◆ Activity:
Having found the line that contains "If you bought", please retype only it and every line after it up to the end of the entries, exactly as written.

(Dataset excerpts)
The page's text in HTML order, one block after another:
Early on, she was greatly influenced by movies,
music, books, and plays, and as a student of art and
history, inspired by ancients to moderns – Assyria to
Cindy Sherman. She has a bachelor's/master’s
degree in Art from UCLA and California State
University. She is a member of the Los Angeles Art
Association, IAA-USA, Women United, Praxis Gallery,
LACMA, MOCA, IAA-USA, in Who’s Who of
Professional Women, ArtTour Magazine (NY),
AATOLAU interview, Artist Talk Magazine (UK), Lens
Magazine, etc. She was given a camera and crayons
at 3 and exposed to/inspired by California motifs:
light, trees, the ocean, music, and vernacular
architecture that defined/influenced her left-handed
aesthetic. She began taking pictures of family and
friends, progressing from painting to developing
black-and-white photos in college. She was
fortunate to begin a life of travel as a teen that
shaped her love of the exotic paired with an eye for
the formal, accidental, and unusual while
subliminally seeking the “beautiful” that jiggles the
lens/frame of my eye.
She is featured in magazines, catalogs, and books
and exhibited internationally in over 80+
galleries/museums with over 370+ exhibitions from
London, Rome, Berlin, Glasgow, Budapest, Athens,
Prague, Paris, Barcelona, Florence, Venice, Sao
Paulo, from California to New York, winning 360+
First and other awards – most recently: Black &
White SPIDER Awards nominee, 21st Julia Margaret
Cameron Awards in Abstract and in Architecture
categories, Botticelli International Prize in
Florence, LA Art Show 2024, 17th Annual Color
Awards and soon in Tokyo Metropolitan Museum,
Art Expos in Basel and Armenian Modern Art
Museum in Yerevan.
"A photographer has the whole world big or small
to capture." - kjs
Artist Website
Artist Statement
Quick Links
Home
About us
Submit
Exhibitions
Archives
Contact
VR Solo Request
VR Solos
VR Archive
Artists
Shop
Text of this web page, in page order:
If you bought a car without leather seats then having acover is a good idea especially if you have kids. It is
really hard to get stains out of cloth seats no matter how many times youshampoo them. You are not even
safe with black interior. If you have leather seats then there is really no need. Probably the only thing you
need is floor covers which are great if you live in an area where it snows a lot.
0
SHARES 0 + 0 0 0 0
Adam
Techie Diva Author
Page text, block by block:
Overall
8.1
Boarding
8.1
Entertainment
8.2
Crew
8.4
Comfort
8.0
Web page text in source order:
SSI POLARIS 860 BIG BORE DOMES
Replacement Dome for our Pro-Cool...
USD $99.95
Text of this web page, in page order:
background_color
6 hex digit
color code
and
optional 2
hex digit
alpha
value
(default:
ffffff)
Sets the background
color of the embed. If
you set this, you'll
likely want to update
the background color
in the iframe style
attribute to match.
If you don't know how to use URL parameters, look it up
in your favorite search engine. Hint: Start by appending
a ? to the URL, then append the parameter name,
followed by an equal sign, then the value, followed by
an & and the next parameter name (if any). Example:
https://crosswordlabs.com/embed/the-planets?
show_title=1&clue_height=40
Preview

◆ Answer space:
If you bought a car without leather seats then having acover is a good idea especially if you have kids. It is
really hard to get stains out of cloth seats no matter how many times youshampoo them. You are not even
safe with black interior. If you have leather seats then there is really no need. Probably the only thing you
need is floor covers which are great if you live in an area where it snows a lot.
0
SHARES 0 + 0 0 0 0
Adam
Techie Diva Author
Page text, block by block:
Overall
8.1
Boarding
8.1
Entertainment
8.2
Crew
8.4
Comfort
8.0
Web page text in source order:
SSI POLARIS 860 BIG BORE DOMES
Replacement Dome for our Pro-Cool...
USD $99.95
Text of this web page, in page order:
background_color
6 hex digit
color code
and
optional 2
hex digit
alpha
value
(default:
ffffff)
Sets the background
color of the embed. If
you set this, you'll
likely want to update
the background color
in the iframe style
attribute to match.
If you don't know how to use URL parameters, look it up
in your favorite search engine. Hint: Start by appending
a ? to the URL, then append the parameter name,
followed by an equal sign, then the value, followed by
an & and the next parameter name (if any). Example:
https://crosswordlabs.com/embed/the-planets?
show_title=1&clue_height=40
Preview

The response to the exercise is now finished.